But despite knowing that Bitcoin could fail all along, the now inescapable conclusion that it has
failed still saddens me greatly. The fundamentals are broken and
whatever happens to the price in the short term, the long term trend
should probably be downwards. I will no longer be taking part in Bitcoin
development and have sold all my coins.
Why has Bitcoin failed?
It has failed because the community has failed. What was meant to be a
new, decentralised form of money that lacked “systemically important
institutions” and “too big to fail” has become something even worse: a
system completely controlled by just a handful of people. Worse still,
the network is on the brink of technical collapse. The mechanisms that
should have prevented this outcome have broken down, and as a result
there’s no longer much reason to think Bitcoin can actually be better
than the existing financial system.
Think about it. If you had never heard about Bitcoin before, would you care about a payments network that:
- Couldn’t move your existing money
- Had wildly unpredictable fees that were high and rising fast
- Allowed buyers to take back payments they’d made after walking out of shops, by simply pressing a button (if you aren’t aware of this “feature” that’s because Bitcoin was only just changed to allow it)

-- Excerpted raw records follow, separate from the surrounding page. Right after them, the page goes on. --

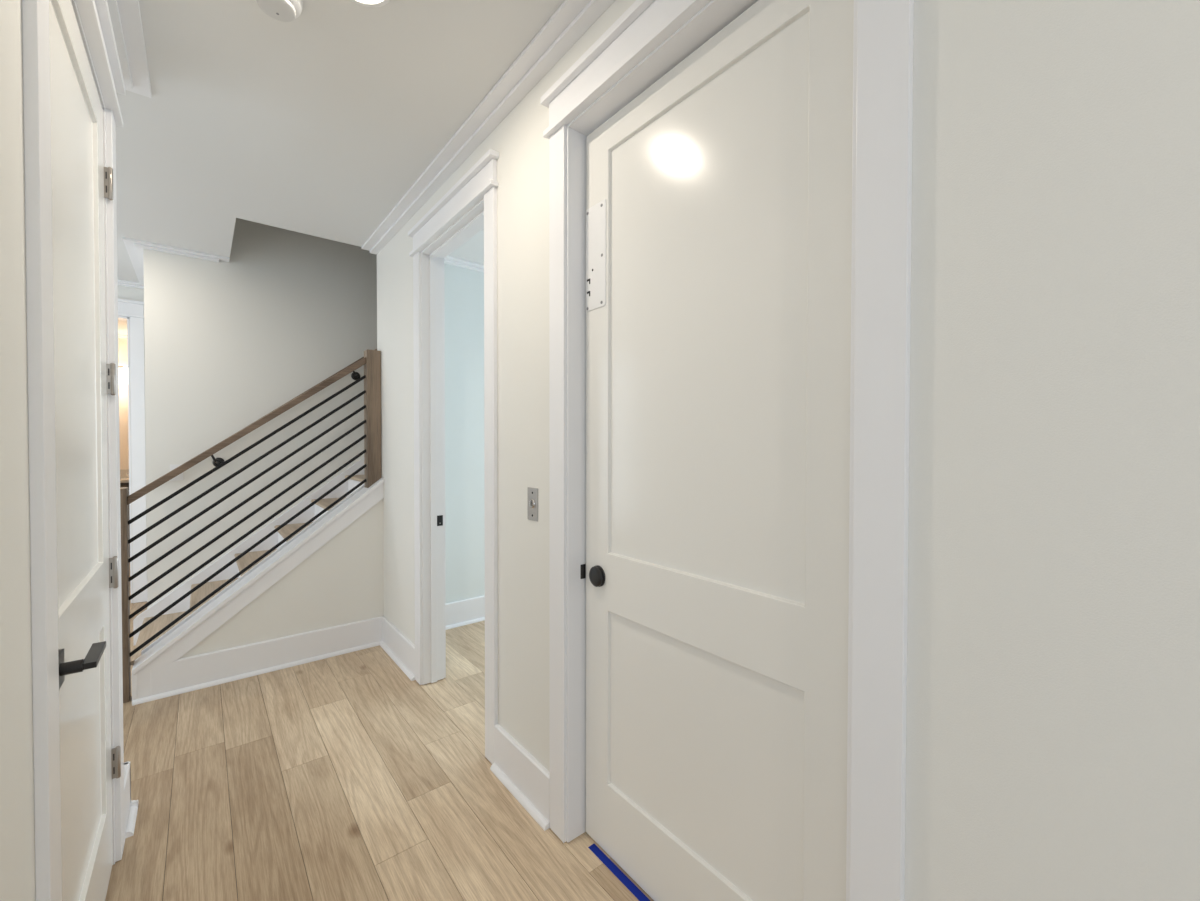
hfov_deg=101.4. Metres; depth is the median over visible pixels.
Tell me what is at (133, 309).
door frame
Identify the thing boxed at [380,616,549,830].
baseboard
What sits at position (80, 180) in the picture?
door
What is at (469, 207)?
door frame
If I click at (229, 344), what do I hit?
wall
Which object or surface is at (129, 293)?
wall
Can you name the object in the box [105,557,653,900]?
floor
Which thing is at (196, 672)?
baseboard
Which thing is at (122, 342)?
wall
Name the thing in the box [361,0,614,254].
crown molding
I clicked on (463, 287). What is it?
wall
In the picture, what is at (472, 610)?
baseboard
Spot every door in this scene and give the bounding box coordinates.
[49,0,120,900]
[586,0,853,900]
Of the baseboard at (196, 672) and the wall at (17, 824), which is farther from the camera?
the baseboard at (196, 672)
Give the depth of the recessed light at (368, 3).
1.50 m
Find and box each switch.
[170,464,182,480]
[528,487,537,521]
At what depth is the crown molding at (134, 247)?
3.47 m
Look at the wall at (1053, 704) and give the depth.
0.75 m
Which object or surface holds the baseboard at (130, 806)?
attached to the wall at (17, 824)
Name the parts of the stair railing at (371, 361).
newel post, rail, newel post
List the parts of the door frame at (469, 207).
casing, strike plate, head casing, bedroom casing, casing
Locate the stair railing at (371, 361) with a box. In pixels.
[120,349,380,702]
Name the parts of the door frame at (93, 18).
casing, head casing, casing
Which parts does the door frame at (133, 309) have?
head casing, casing
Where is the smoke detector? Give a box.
[255,0,302,21]
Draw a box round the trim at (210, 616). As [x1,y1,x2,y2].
[132,478,383,700]
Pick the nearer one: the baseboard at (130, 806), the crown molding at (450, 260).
the baseboard at (130, 806)
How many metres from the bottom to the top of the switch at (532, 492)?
0.124 m
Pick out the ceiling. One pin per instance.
(318, 123)
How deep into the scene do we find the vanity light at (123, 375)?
6.16 m
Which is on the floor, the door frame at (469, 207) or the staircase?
the staircase
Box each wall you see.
[0,0,35,900]
[118,286,146,593]
[118,338,128,469]
[143,218,376,607]
[179,499,383,658]
[377,0,1199,900]
[444,263,484,602]
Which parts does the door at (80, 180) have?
lever handle, lever
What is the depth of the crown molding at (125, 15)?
1.65 m
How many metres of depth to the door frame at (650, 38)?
0.93 m
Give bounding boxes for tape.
[588,844,649,900]
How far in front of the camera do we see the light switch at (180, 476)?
3.48 m
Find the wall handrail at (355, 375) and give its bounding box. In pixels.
[211,349,376,466]
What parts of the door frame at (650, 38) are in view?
casing, strike plate, head casing, casing
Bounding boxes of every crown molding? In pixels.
[107,0,151,97]
[118,280,143,288]
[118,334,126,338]
[123,237,229,285]
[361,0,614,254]
[444,255,483,272]
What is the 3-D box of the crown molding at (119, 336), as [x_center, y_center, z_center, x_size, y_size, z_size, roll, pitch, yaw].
[-6.430,-1.437,5.901,1.900,0.029,0.095,-1,1,-39]
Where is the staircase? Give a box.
[131,458,363,664]
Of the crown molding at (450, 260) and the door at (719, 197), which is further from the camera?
the crown molding at (450, 260)
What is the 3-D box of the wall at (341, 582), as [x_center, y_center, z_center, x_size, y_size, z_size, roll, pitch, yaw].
[-1.978,0.734,3.091,1.362,1.201,0.124,-1,1,-39]
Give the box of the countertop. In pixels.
[120,469,128,482]
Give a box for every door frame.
[22,0,125,900]
[118,298,146,602]
[408,149,498,763]
[540,0,913,900]
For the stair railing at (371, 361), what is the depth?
2.96 m
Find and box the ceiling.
[116,0,564,334]
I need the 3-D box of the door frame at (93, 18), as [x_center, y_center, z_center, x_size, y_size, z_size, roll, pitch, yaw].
[-1.346,0.062,1.233,0.156,2.591,1.087,-1,1,-39]
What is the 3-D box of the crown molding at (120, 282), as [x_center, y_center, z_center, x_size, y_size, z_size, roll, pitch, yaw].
[-4.619,-1.403,3.649,1.865,0.029,0.095,-1,1,-39]
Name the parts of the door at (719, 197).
plate, knob
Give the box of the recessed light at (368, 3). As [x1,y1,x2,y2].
[350,0,389,6]
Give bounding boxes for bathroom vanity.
[120,469,129,556]
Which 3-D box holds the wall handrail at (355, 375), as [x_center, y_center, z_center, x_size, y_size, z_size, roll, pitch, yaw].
[-1.956,-0.851,4.266,2.835,2.178,0.096,-1,1,-39]
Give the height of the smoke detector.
0.046 m
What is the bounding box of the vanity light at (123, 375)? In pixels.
[119,366,127,383]
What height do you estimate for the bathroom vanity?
1.040 m
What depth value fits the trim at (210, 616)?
2.92 m
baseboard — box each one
[124,761,138,838]
[132,616,382,705]
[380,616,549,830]
[446,595,484,629]
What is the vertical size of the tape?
0.001 m

- Is suffering large backlogs and flaky payments
- … which is controlled by China
- … and in which the companies and people building it were in open civil war?

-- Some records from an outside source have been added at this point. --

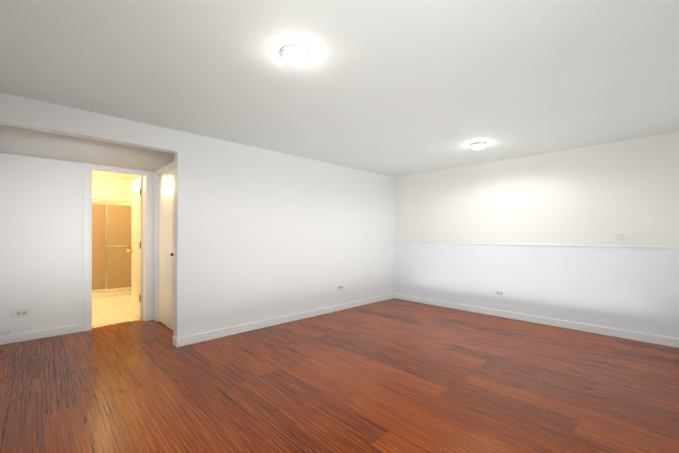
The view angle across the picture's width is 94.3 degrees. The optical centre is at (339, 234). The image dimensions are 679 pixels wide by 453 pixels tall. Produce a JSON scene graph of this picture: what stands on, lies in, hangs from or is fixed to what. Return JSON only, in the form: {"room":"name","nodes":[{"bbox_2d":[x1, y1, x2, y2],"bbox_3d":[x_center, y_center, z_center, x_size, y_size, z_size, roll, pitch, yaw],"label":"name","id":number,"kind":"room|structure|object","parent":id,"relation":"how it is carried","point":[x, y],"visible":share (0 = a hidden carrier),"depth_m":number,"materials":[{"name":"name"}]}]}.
{"room":"empty living room","nodes":[
{"label":"empty living room","id":0,"kind":"room"},
{"bbox_2d":[92,290,142,326],"bbox_3d":[-4.273,1.182,5.261,1.770,0.145,3.300,0,0,-44],"label":"floor","id":1,"kind":"structure","parent":0,"point":[110,307],"depth_m":5.10,"materials":[{"name":"beige tile"}]},
{"bbox_2d":[92,199,131,293],"bbox_3d":[-4.560,0.221,6.020,1.132,1.777,0.095,0,0,-44],"label":"shower door","id":2,"kind":"structure","parent":1,"relation":"on","point":[111,241],"depth_m":6.13,"materials":[{"name":"brown glass"}]},
{"bbox_2d":[92,319,142,327],"bbox_3d":[-2.976,1.187,4.232,0.596,0.009,0.050,0,0,-44],"label":"sill","id":3,"kind":"structure","parent":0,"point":[116,323],"depth_m":4.21,"materials":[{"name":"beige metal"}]},
{"bbox_2d":[92,176,143,285],"bbox_3d":[-3.147,0.041,4.090,1.710,2.300,0.006,0,0,-44],"label":"wall","id":4,"kind":"structure","parent":0,"point":[109,189],"depth_m":4.21,"materials":[{"name":"paint"}]},
{"bbox_2d":[83,161,173,333],"bbox_3d":[-2.553,0.150,3.907,0.905,2.080,1.080,0,0,-44],"label":"door frame","id":5,"kind":"structure","parent":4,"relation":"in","point":[87,261],"depth_m":4.26,"materials":[{"name":"white wood"}]},
{"bbox_2d":[127,177,143,318],"bbox_3d":[-2.990,0.180,4.656,0.176,2.002,0.607,0,0,-44],"label":"bathroom door","id":6,"kind":"structure","parent":5,"relation":"attached to","point":[136,250],"depth_m":4.56,"materials":[{"name":"white wood"}]},
{"bbox_2d":[159,168,173,329],"bbox_3d":[-2.240,0.178,4.068,0.080,2.002,0.730,0,0,-44],"label":"closet door","id":7,"kind":"structure","parent":5,"relation":"attached to","point":[166,241],"depth_m":4.06,"materials":[{"name":"white wood"}]},
{"bbox_2d":[0,92,395,337],"bbox_3d":[-0.821,0.042,4.293,5.410,2.300,0.120,0,0,-44],"label":"wall","id":8,"kind":"structure","parent":0,"point":[260,234],"depth_m":3.78,"materials":[{"name":"white paint"}]},
{"bbox_2d":[11,308,31,317],"bbox_3d":[-3.553,0.874,3.521,0.165,0.090,0.008,0,0,-44],"label":"outlet","id":9,"kind":"object","parent":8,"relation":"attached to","point":[18,313],"visible":1,"depth_m":3.52,"materials":[{"name":"white plastic"}]},
{"bbox_2d":[0,324,82,344],"bbox_3d":[-3.422,1.144,3.644,0.700,0.092,0.013,0,0,-44],"label":"baseboard","id":10,"kind":"structure","parent":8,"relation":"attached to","point":[20,337],"depth_m":3.62,"materials":[{"name":"white wood"}]},
{"bbox_2d":[173,293,395,346],"bbox_3d":[-0.352,1.147,4.645,3.803,0.092,0.016,0,0,-44],"label":"baseboard","id":11,"kind":"structure","parent":8,"relation":"attached to","point":[215,334],"depth_m":4.09,"materials":[{"name":"white wood"}]},
{"bbox_2d":[0,298,678,452],"bbox_3d":[0.118,1.218,3.223,5.530,0.060,5.720,0,0,-44],"label":"floor","id":12,"kind":"structure","parent":0,"point":[393,375],"depth_m":2.42,"materials":[{"name":"brown wood"}]},
{"bbox_2d":[0,0,678,179],"bbox_3d":[-1.065,-1.028,4.465,5.530,0.280,9.140,0,0,-44],"label":"ceiling","id":13,"kind":"structure","parent":0,"point":[396,88],"depth_m":2.20,"materials":[{"name":"white paint"}]},
{"bbox_2d":[280,45,309,65],"bbox_3d":[-0.273,-1.090,1.941,0.184,0.067,0.184,0,0,-44],"label":"recessed light","id":14,"kind":"object","parent":13,"relation":"in","point":[294,55],"visible":1,"depth_m":1.89,"materials":[{"name":"white glass"}]},
{"bbox_2d":[470,142,486,148],"bbox_3d":[1.698,-1.084,3.844,0.184,0.067,0.184,0,0,-44],"label":"ceiling light","id":15,"kind":"object","parent":13,"relation":"in","point":[478,145],"visible":1,"depth_m":3.79,"materials":[{"name":"white glass"}]},
{"bbox_2d":[396,131,678,245],"bbox_3d":[2.555,0.043,4.593,0.120,2.300,4.080,0,0,-44],"label":"wall","id":16,"kind":"structure","parent":0,"point":[590,195],"depth_m":4.17,"materials":[{"name":"white paint"}]},
{"bbox_2d":[393,242,678,247],"bbox_3d":[2.470,0.131,4.525,0.098,0.022,4.100,0,0,-44],"label":"trim","id":17,"kind":"structure","parent":16,"relation":"attached to","point":[648,246],"depth_m":4.07,"materials":[{"name":"white wood"}]},
{"bbox_2d":[394,243,678,338],"bbox_3d":[2.476,0.667,4.529,0.080,1.050,4.100,0,0,-44],"label":"wall panel","id":18,"kind":"object","parent":16,"relation":"attached to","point":[634,289],"visible":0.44,"depth_m":4.10,"materials":[{"name":"white paint"}]},
{"bbox_2d":[495,290,503,295],"bbox_3d":[2.340,0.853,4.606,0.008,0.072,0.115,0,0,-44],"label":"outlet","id":19,"kind":"object","parent":18,"relation":"attached to","point":[499,293],"visible":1,"depth_m":4.61,"materials":[{"name":"white plastic"}]},
{"bbox_2d":[396,294,678,347],"bbox_3d":[2.431,1.146,4.505,0.016,0.092,4.070,0,0,-44],"label":"baseboard","id":20,"kind":"structure","parent":18,"relation":"attached to","point":[673,342],"depth_m":4.08,"materials":[{"name":"white wood"}]},
{"bbox_2d":[617,233,623,239],"bbox_3d":[3.311,0.020,3.711,0.010,0.075,0.070,0,0,-44],"label":"switch plate","id":21,"kind":"object","parent":16,"relation":"attached to","point":[620,236],"visible":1,"depth_m":3.71,"materials":[{"name":"white plastic"}]}
]}

I’m going to hazard a guess that the answer is no.
Deadlock on the blocks
In case you haven’t been keeping up with Bitcoin, here is how the network looks as of January 2016.
The
block chain is full. You may wonder how it is possible for what is
essentially a series of files to be “full”. The answer is that an
entirely artificial capacity cap of one megabyte per block, put in place as a temporary kludge a long time ago, has not been removed and as a result the network’s capacity is now almost completely exhausted.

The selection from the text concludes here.